(Exercise) For the entries below, return every line from the top through the line with "make train_pickle CUDA=0" exactly as it stands, omitting pictures.

Data items
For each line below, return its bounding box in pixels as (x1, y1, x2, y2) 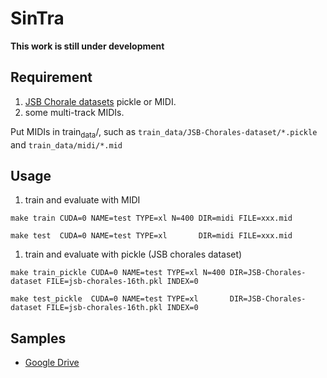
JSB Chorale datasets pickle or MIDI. (24, 95, 177, 107)
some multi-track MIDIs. (24, 106, 125, 118)
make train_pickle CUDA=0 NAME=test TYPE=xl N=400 (10, 268, 226, 278)
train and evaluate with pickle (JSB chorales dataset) (24, 248, 243, 261)
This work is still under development (10, 40, 165, 52)
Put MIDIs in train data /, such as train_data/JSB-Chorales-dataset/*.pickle (10, 125, 318, 140)
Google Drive (24, 357, 80, 369)
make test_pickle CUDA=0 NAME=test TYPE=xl (10, 294, 199, 304)
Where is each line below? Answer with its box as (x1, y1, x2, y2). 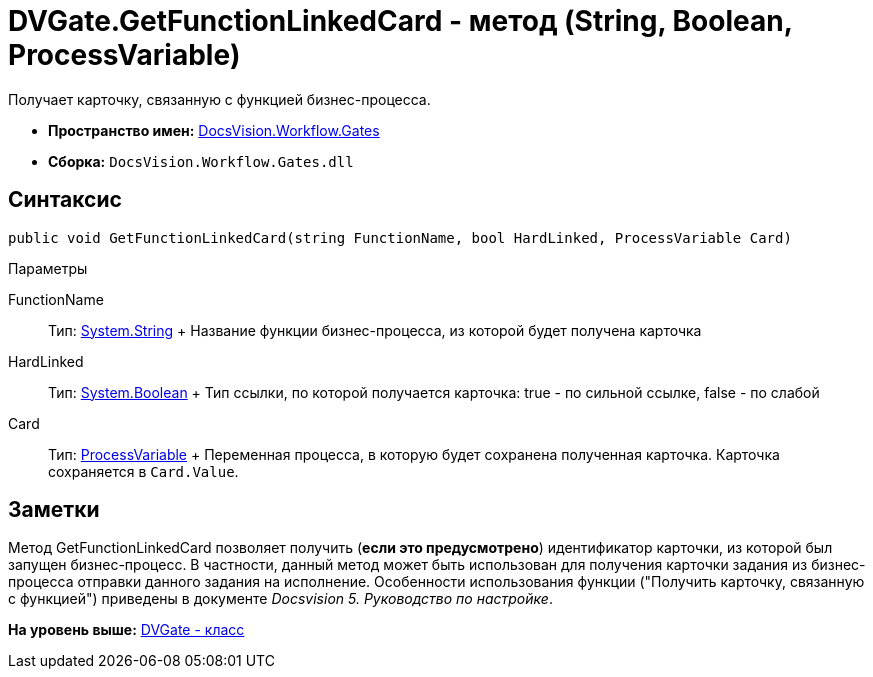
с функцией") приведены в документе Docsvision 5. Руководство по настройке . (8, 590, 553, 608)
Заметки (8, 497, 100, 523)
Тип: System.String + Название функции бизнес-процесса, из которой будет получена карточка (48, 321, 702, 339)
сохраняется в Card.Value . (48, 462, 239, 480)
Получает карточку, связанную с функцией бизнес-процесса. (8, 90, 431, 108)
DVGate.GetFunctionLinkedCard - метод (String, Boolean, (8, 4, 793, 38)
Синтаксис (8, 187, 122, 213)
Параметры (8, 259, 88, 277)
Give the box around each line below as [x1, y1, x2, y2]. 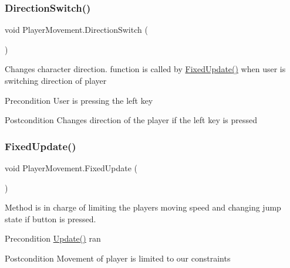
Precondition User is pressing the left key [5, 94, 153, 106]
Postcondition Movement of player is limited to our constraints [5, 252, 231, 264]
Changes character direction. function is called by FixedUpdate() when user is [5, 63, 286, 75]
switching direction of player [5, 74, 107, 86]
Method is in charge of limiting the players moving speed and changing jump [5, 201, 281, 213]
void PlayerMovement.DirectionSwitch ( [5, 23, 148, 36]
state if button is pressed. [5, 212, 96, 225]
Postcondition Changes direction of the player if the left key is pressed [5, 114, 258, 126]
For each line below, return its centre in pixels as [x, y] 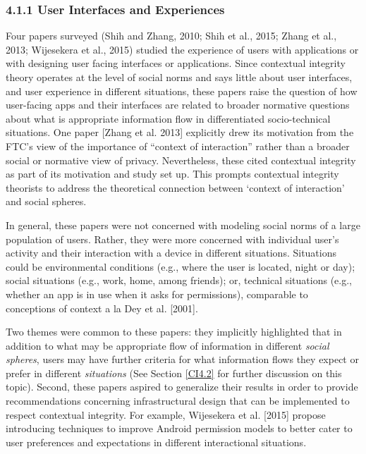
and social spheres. [46, 201]
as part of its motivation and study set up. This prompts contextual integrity [172, 174]
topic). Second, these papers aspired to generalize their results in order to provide [182, 387]
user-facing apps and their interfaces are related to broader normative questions [178, 105]
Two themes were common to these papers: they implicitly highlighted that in [174, 332]
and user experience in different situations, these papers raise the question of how [182, 91]
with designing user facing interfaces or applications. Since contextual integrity [176, 63]
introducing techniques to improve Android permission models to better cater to [179, 428]
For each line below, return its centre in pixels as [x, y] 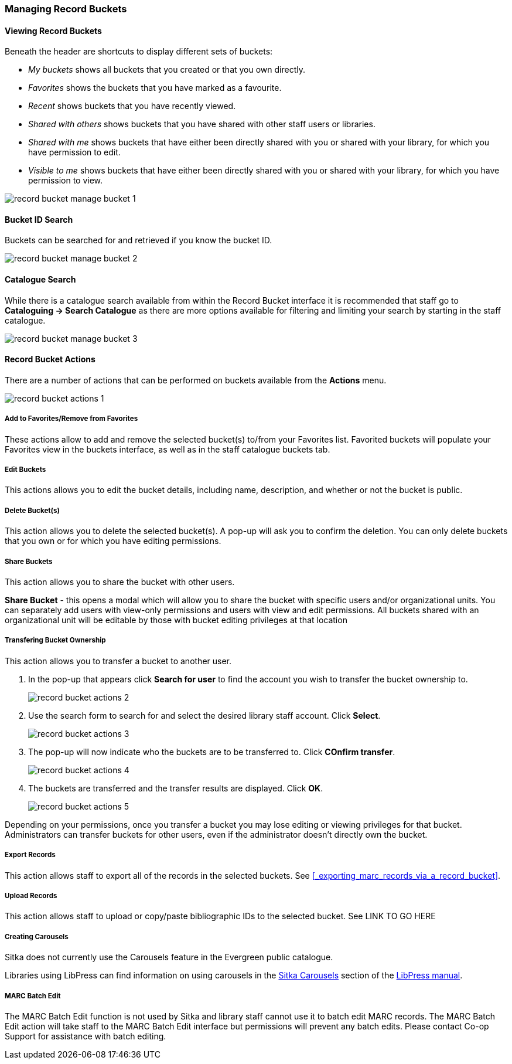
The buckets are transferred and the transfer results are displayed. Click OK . [176, 788]
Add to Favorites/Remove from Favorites [71, 419]
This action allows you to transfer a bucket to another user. [118, 661]
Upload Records [31, 895]
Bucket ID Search [39, 219]
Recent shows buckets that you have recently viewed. [132, 106]
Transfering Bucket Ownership [55, 640]
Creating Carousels [37, 936]
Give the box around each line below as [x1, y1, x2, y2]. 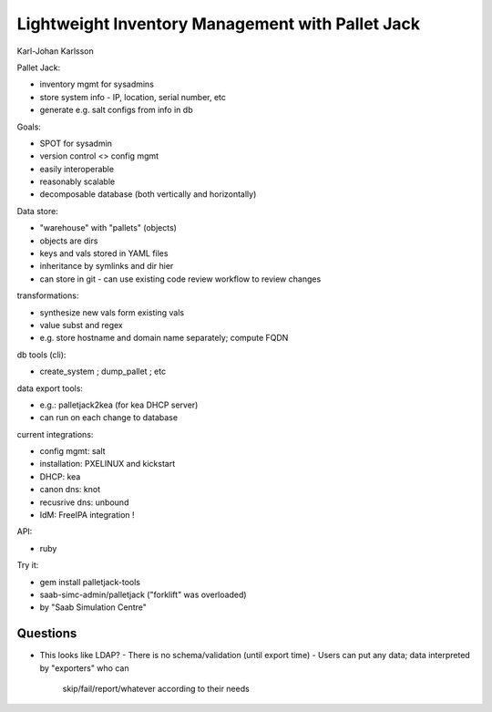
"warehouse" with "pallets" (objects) [39, 222, 178, 233]
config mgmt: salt [39, 446, 106, 457]
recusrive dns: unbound [39, 497, 129, 508]
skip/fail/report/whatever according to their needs [62, 684, 250, 695]
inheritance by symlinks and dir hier [39, 261, 174, 272]
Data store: [16, 205, 58, 216]
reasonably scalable [39, 176, 116, 187]
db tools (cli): [16, 349, 67, 360]
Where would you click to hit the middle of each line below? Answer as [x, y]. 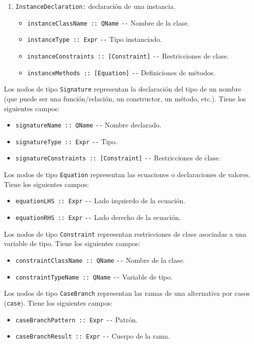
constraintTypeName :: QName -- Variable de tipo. [94, 276]
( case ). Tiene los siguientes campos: [58, 302]
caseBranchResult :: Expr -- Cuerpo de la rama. [93, 336]
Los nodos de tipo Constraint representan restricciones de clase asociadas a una [125, 234]
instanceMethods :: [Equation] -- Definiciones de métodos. [121, 72]
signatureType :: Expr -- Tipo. [66, 141]
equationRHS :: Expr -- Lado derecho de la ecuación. [98, 217]
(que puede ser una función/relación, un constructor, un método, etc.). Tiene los [125, 98]

(Answer box)
For each line below, return its bounding box in pixels as (x1, y1, x2, y2) 
JSB Chorale datasets pickle or MIDI. (24, 95, 177, 107)
some multi-track MIDIs. (24, 106, 125, 118)
make train_pickle CUDA=0 NAME=test TYPE=xl N=400 (10, 268, 226, 278)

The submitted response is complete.